Вера Фигнер сидит за столом, на уголке; рядом с ней мадам де Кайявэ: полная, скорее широкая, дама с красноватым лицом и пышными, крутыми, белоснежными буклями. Франс стоит невдалеке. Но говорит на этот раз не он, а мадам де Кайявэ, все время обращаясь к Фигнер, и с необыкновенной любезностью, с какой-то даже ласковостью. Вид, со стороны, что к Фигнер она пристает, — от восхищения.

И вот я слышу:

— Vous etes une heroine, Madame? N'est-ce pas, vous etes une heroine?..[129]

Настойчивый вопрос задавался, вероятно, с искренностью, и восхищение было искреннее, и другие французы, толпившиеся вокруг «русской террористки», могли бы то же так же спросить.
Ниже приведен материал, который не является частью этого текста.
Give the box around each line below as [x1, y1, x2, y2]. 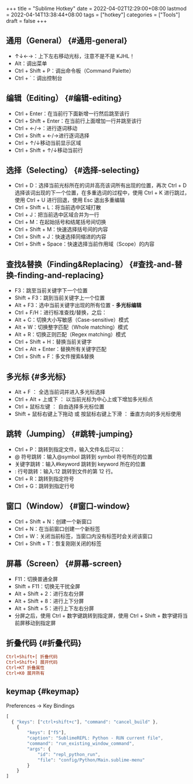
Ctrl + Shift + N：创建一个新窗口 [14, 518, 92, 525]
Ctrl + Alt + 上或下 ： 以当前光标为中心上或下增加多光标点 [14, 396, 153, 403]
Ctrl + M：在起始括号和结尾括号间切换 [14, 219, 106, 226]
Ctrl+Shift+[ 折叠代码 [6, 654, 58, 660]
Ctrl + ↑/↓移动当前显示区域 [14, 139, 82, 146]
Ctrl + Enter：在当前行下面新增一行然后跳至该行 [14, 110, 130, 117]
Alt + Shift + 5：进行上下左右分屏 [14, 605, 95, 612]
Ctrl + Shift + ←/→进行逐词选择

Но мы невольно переглянулись: вопрос резнул. Мелочь. Да. Что-то такое, до чего словами дотронуться почти нельзя, — рассыплется, будто и нет. А, между тем, есть. Что могла ответить эта скромная, серьезная женщина на такое публичное любезное допытывание, «героиня она, или не героиня». Француженка, пожалуй, ответила бы, — как-нибудь «oh, Madame…», с соответственным жестом (хотя я не представляю себе мадам де Кайявэ, задающую подобный вопрос соотечественнице, даже самой Жанне д-Арк).

Бедная Вера Фигнер, конечно, не ответила ничего, продолжала сидеть молча, опустив глаза, без улыбки. Не знаю, что она почувствовала. Достоевский (а в каждом из нас, русских, хоть на капельку сидит Достоевский), верно почувствовал бы, что во всей этой минуте с этим вопросом есть нечто, тень какая-то неуловимая от его «скверных анекдотов», — несказуемых, но острых душевных стыдов, в которых никто неповинен. И уж, конечно, неповинна мадам де Кайявэ, женщина, как мы знаем, в своем роде замечательная, с умом и тонкостью.

Но бывает, что мелочь, незначительная сама по себе, наталкивает вдруг на какие-то попутные, новые соображения. Мне вспомнилась, когда мы шли, после вечера, домой, — неудачливая французская романистка с русской психологией. Ее романы «не понимаются». Положим, плохи. А если бы были хороши? А что, если все эти прекрасные люди, которые так прекрасно к нам, русским, относятся, с таким интересом беседуют с нами, — совсем как-нибудь иначе все слышат и даже не понимают, что ничего в нас не понимают? Это они; а, с другой стороны, может быть, и мы…

Но тут один из спутников наших, эмигрант, шедший до тех пор молча (он тоже присутствовал в артистической), вдруг произнес — и точно мысли мои продолжил:

— Ничего нет труднее взаимного понимания людей разных народностей; настоящего, конечно, не иллюзорного. Даже взять узко, если общаются люди одного и того же культурного слоя, мы и французы, например: разве мы их понимаем. Мы-то сами?

— Если вы о каких-нибудь психологических тонкостях говорите, — отозвался другой мой спутник, — то, разумеется, этого понимания ни с одной стороны и быть не может; да и зачем оно?

— Вовсе не о психологических тонкостях. Я говорю о простом человеческом понимании «чужого», как оно есть. Такое — нужно, необходимо! И возможно, только трудно очень: годы усилий, воли сознательной требуются. А, прежде всего, главнее всего, — доброе желание надо иметь. Много ль его у нас? Уверенность какая-то: мы, мол, поймем, а нас все равно никто не поймет. И не надо.